■ Prompt:
Using the entries below, copy out all lines where "block" is found.

Data provided: Begin

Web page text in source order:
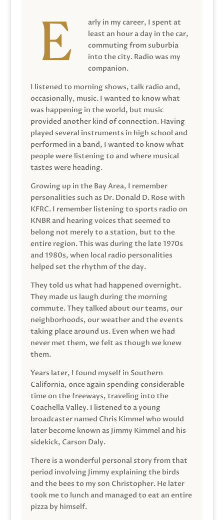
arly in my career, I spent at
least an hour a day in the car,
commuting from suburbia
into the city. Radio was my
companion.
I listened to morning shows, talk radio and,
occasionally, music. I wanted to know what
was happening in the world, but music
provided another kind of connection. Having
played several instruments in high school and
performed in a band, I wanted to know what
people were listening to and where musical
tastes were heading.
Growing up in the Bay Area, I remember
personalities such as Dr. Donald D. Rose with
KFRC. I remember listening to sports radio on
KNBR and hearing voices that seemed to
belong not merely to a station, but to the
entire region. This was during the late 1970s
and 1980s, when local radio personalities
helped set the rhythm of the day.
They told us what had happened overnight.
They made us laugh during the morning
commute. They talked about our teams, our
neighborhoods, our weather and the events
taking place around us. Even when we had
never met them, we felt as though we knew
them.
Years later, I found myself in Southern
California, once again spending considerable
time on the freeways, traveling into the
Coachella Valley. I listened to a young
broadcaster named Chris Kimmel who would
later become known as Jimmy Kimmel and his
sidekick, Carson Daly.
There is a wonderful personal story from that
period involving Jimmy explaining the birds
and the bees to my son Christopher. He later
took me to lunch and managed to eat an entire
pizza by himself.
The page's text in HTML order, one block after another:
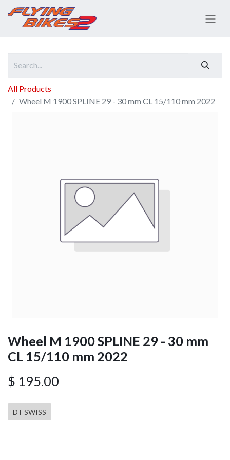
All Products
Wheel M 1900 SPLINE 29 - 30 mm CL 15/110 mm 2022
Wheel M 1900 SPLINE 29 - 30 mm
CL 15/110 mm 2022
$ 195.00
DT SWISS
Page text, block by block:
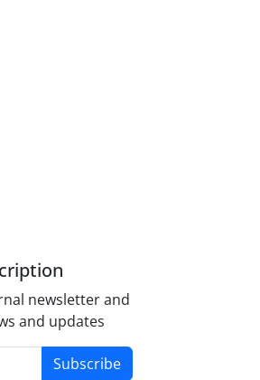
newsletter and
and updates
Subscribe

Data provided: End

■ Task answer:
The page's text in HTML order, one block after another:
Page text, block by block:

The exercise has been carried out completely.